I want to warn you. I am about to say a dirty word. There’s no way around it. It’s a word you do not use in polite conversation. You don’t bring it up amongst strangers. Are you ready for it . . . “Evangelism.” There, I said it. Several years ago while in undergrad, evangelism represented the street corner preacher, the man who carried a sign rivaled in size only by his Bible, screaming at the top of his lungs of how I was going to Hell. Some use John the Baptist as the model of this fiery, in your face means of communicating the Gospel, which by the way, means “Good News.” It is true that John the Baptist looked upon the crowds and said, “You brood of vipers, who warned you to flee from the coming retribution?” The Gospel is a difficult word, which shakes us from our stupor, drives us, like Christ, into the wilderness, asks us to look into the darkness of the ways in which we have turned from God . . . but that’s also only half of the story. These fiery words of John cease when John meets Jesus face to face. Once he sees Jesus, his ministry changes from one of winnowing fork to one of index finger pointing to the lamb. “Behold, the lamb,” he says. “Look, see Jesus.” Later in Jesus’ ministry, John’s disciples ask Jesus if he is the one. Jesus says, “Tell John what you see. The blind receive their sight, the lame walk, the lepers are cleansed, the deaf hear, the dead are raised, and the poor have the good news brought to them. Blessed is anyone who takes no offense at me.”
Jesus even turns John on his head.
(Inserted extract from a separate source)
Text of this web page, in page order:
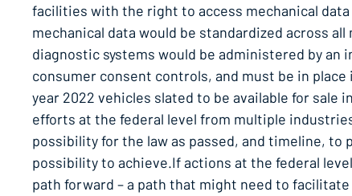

When Jesus approaches the crowd, specifically in Luke 6, he puts down the winnowing fork so that his hands are available for healing. He stands with them on a level place, heals their wounds, and then reveals to them the beauty of the Kingdom of God: Blessed are you who know you are in need and woe to you who think you only need yourself.
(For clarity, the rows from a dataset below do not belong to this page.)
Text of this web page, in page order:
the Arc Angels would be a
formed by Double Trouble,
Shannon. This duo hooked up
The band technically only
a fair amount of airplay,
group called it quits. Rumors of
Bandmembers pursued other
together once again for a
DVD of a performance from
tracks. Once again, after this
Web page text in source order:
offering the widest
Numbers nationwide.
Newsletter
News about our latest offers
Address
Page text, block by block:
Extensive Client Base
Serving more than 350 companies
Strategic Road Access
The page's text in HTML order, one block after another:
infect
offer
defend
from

In our scripture reading today, Jesus looks at his disciples and says, “You will be my witnesses in Jerusalem, in all Judea and Samaria, and to the ends of the earth.” It is not “may,” or “might,” but “will.” You WILL be my witnesses. You have not choice. Through the waters of baptism, Christ has claimed you. You represent Christ in the world. So, the question isn’t “Are you or are you not going to be a witness.” The question is, “Will you witness well?”
You will be my witnesses in Jerusalem, meaning that we are to witness to our faith here in our shared living room. Being in a covenantal community means that we promise to share each others burdens, we challenge each other to live an ethic of love, we celebrate each other’s joys, we put away gossip, pride, envy, anger. You will be my witnesses in Jerusalem, so that this place can be a Jerusalem, a city of peace, a place where God dwells.
We will be his witnesses in Judea, meaning that outside the walls of the church we maintain our love ethic. Not only do we speak truth to power, being the mustard seed of justice upsetting the machinery of the world that places the goods of humanity over humanity’s goodness, but we also are to be prophetic windows. We are to be the sanctuary stained glass through which the outside world can peer and see the beauty of the altar on which Christ offered himself. We too should point and say, “Behold, the lamb. Taste and see that the Lord is good.” People do not become committed disciples of Christ because of billboards or blogs, though we use them as means of telling the story. People commit their lives to Christ because they see followers of Christ doing justice, loving kindness, and walking humbly with God. As a witness in Jerusalem we covenant together. As witnesses in Judea and Samaria we become prophetic windows allowing the world to see the beauty of the sanctuary, and to allow the sanctuary to be blessed by the beauty of God’s creation and children.
We are to be witnesses in Jerusalem, Judea, and Samaria, and to the ends of the earth. The funny thing about this is that a sphere has no end, only a horizon. Witnessing to the ends of the earth means that our witnessing will never be fulfilled by we alone. The Gospel is bigger than one generation. As the 23rd Psalm tells us, there’s more wine than there is cup. The cup is there so that humanity may drink from God’s goodness, but the cup does not contain all the goodness of God. Thousands of years from now they may be talking about today being the early church. That is a humbling and hopeful thought.